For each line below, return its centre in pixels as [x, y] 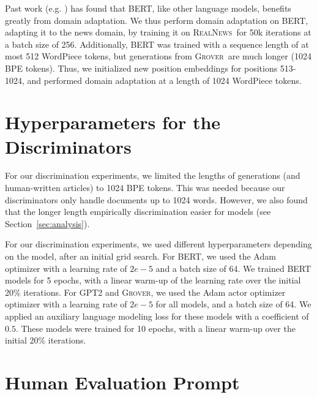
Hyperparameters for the [113, 122]
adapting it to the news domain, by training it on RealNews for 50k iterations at [158, 32]
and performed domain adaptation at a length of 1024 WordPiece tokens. [164, 80]
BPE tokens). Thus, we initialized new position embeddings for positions [141, 68]
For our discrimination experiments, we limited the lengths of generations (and [153, 175]
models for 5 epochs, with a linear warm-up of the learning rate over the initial [153, 280]
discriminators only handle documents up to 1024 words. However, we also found [156, 199]
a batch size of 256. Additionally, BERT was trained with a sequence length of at [157, 44]
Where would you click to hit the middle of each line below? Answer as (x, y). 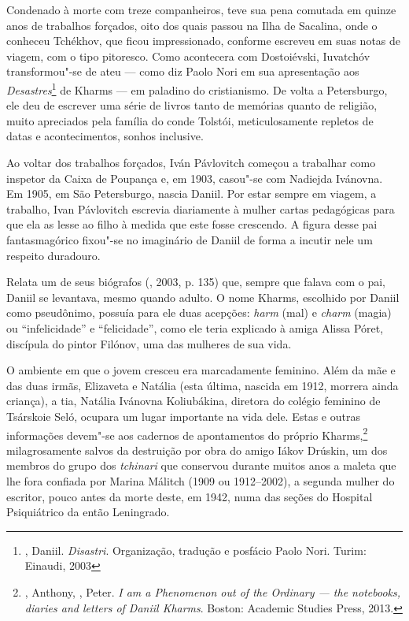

Task >>
Find the line holding "For our discrimination" in the data above. Retype it and every later line exactly, through the end, but not the pictures.

Exercise output >>
For our discrimination experiments, we limited the lengths of generations (and [153, 175]
models for 5 epochs, with a linear warm-up of the learning rate over the initial [153, 280]
discriminators only handle documents up to 1024 words. However, we also found [156, 199]
a batch size of 256. Additionally, BERT was trained with a sequence length of at [157, 44]
Where would you click to hit the middle of each line below? Answer as (x, y). 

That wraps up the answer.